● **Brief**
Among the entries below, count the lines that contain the word "consent". Respond with the count only.
[[ Supplied records, beginning ]]
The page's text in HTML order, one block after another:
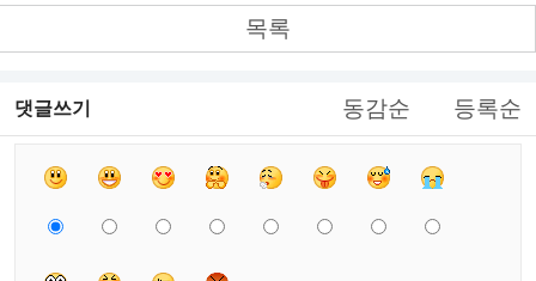
목록
댓글쓰기 동감순 등록순
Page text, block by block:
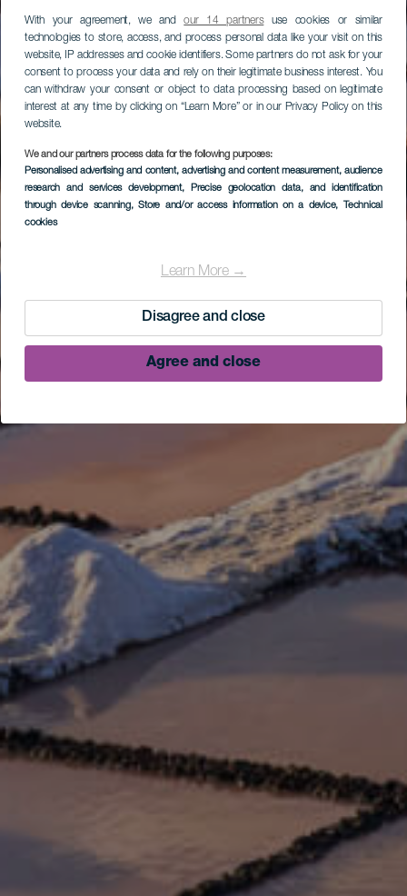
With your agreement, we andour 14 partnersuse cookies or similar
technologies to store, access, and process personal data like your visit on this
website, IP addresses and cookie identifiers. Some partners do not ask for your
consent to process your data and rely on their legitimate business interest. You
can withdraw your consent or object to data processing based on legitimate
interest at any time by clicking on “Learn More” or in our Privacy Policy on this
website.
We and our partners process data for the following purposes:
Personalised advertising and content, advertising and content measurement, audience
research and services development, Precise geolocation data, and identification
through device scanning, Store and/or access information on a device, Technical
cookies
Learn More →
Disagree and close
Agree and close
[[ Supplied records, end ]]
● **Problem solution**
2